▶ [ASSIGNMENT]: Please copy exactly the line that contains "our previous reports." and every line after it through the end of the records, leaving the pictures out.
─── DATASET ENTRIES
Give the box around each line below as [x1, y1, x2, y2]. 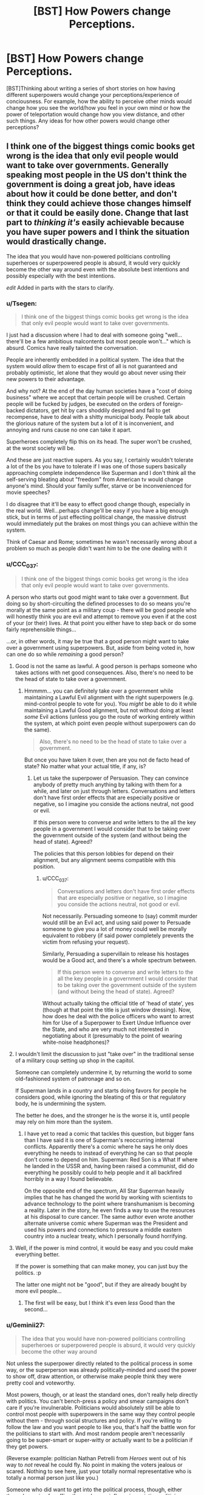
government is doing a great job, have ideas [6, 179, 175, 190]
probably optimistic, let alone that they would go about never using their [6, 369, 186, 376]
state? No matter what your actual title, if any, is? [24, 762, 146, 769]
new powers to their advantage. [6, 376, 86, 383]
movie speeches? [6, 489, 50, 496]
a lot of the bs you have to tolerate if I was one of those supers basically [6, 463, 187, 470]
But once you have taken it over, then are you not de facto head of [24, 756, 190, 763]
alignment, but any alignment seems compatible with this [33, 856, 176, 863]
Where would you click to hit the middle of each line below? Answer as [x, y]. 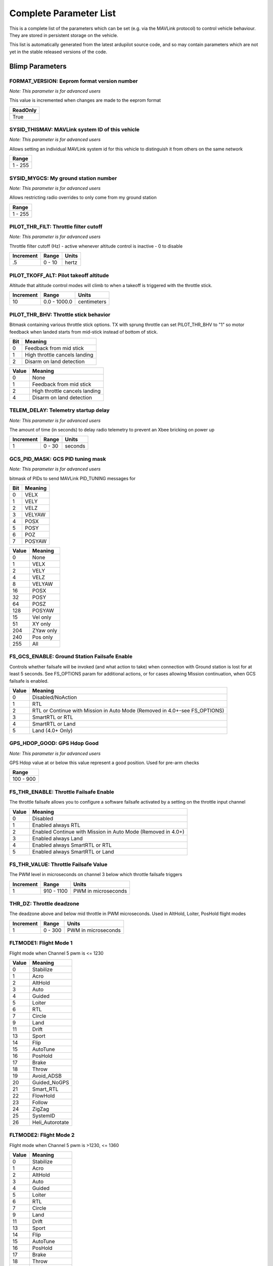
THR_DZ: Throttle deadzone [44, 904]
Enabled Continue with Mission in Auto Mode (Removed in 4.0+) [108, 832]
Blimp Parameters [38, 66]
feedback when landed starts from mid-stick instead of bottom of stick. [84, 332]
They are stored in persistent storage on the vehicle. [64, 35]
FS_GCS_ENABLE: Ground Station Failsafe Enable [71, 657]
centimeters [92, 302]
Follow [40, 1102]
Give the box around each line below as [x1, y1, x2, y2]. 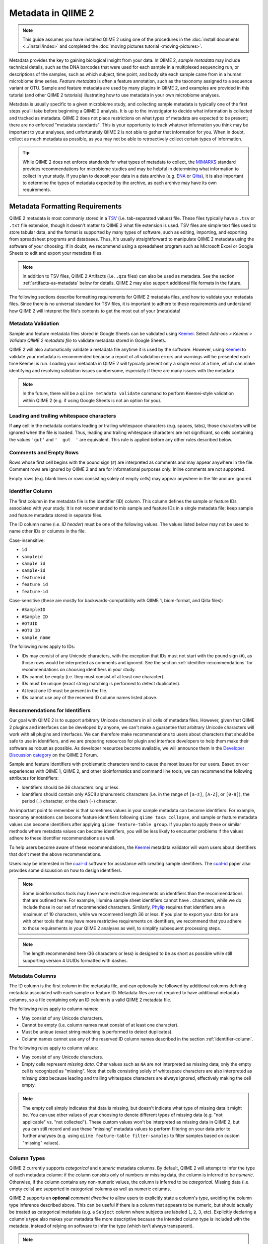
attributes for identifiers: [9, 775, 59, 781]
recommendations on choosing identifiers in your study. [21, 667, 136, 673]
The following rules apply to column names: [9, 1006, 99, 1012]
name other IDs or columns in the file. [9, 528, 86, 534]
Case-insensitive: [9, 537, 45, 543]
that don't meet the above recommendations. [9, 851, 102, 857]
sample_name [21, 634, 51, 640]
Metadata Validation [9, 320, 59, 327]
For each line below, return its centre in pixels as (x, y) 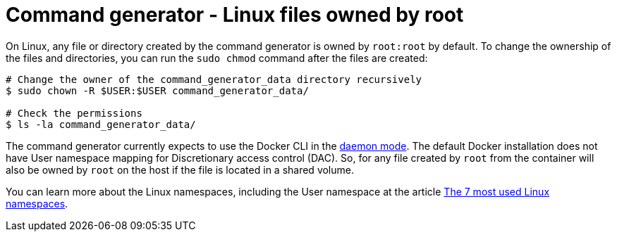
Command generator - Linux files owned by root (235, 15)
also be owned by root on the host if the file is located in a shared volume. (180, 169)
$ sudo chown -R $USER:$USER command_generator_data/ (157, 90)
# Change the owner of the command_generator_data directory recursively (214, 79)
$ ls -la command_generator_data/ (101, 124)
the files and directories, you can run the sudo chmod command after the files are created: (217, 58)
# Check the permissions (74, 113)
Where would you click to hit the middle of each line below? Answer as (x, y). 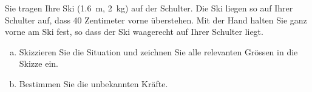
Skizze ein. (39, 63)
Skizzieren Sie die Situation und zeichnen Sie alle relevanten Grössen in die (158, 51)
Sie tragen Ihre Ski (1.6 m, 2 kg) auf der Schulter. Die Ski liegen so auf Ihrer (149, 8)
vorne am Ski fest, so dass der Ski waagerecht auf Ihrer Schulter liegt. (134, 32)
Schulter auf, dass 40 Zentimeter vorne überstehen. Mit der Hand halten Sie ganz (156, 20)
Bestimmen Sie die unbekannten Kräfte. (93, 83)
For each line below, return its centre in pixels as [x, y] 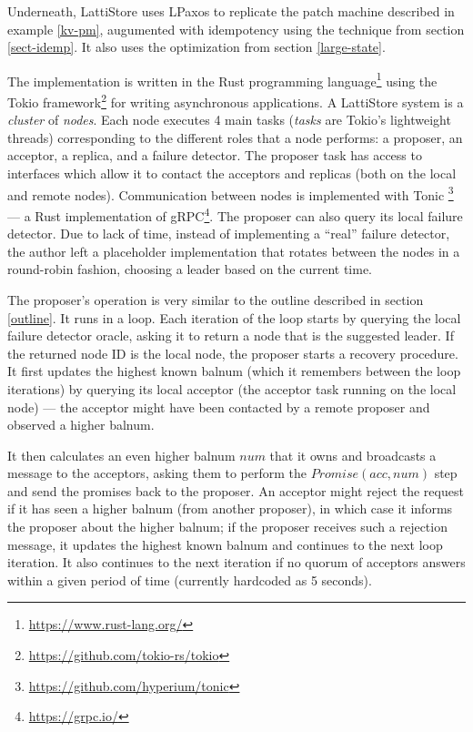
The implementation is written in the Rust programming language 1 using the [222, 79]
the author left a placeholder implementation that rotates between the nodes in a [234, 251]
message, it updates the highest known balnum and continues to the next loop [225, 544]
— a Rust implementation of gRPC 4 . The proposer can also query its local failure [235, 214]
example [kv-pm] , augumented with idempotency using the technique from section [236, 29]
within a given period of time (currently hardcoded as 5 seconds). [190, 579]
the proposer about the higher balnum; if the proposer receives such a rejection [227, 527]
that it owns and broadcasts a [353, 455]
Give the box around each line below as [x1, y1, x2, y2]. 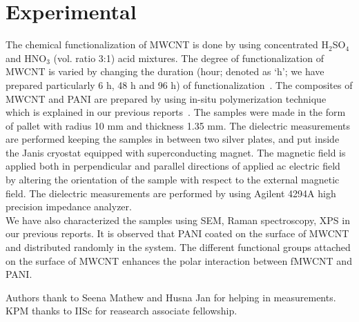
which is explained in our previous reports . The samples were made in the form [6, 105, 346, 119]
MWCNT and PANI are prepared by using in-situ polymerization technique [6, 91, 327, 105]
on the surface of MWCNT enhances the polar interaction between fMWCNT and [6, 253, 352, 268]
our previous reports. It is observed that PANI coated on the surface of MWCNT [6, 226, 349, 241]
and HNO [6, 50, 47, 65]
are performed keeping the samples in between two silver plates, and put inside [6, 132, 340, 146]
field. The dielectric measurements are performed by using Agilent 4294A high [6, 185, 336, 200]
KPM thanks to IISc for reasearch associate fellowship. [6, 303, 237, 318]
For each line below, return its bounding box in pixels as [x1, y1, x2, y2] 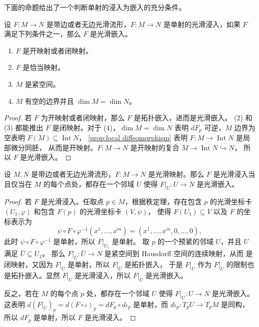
──────
▶ [OUTPUT]:
our previous reports. It is observed that PANI coated on the surface of MWCNT [6, 226, 349, 241]
and HNO [6, 50, 47, 65]
are performed keeping the samples in between two silver plates, and put inside [6, 132, 340, 146]
field. The dielectric measurements are performed by using Agilent 4294A high [6, 185, 336, 200]
KPM thanks to IISc for reasearch associate fellowship. [6, 303, 237, 318]
For each line below, return its bounding box in pixels as [x1, y1, x2, y2] 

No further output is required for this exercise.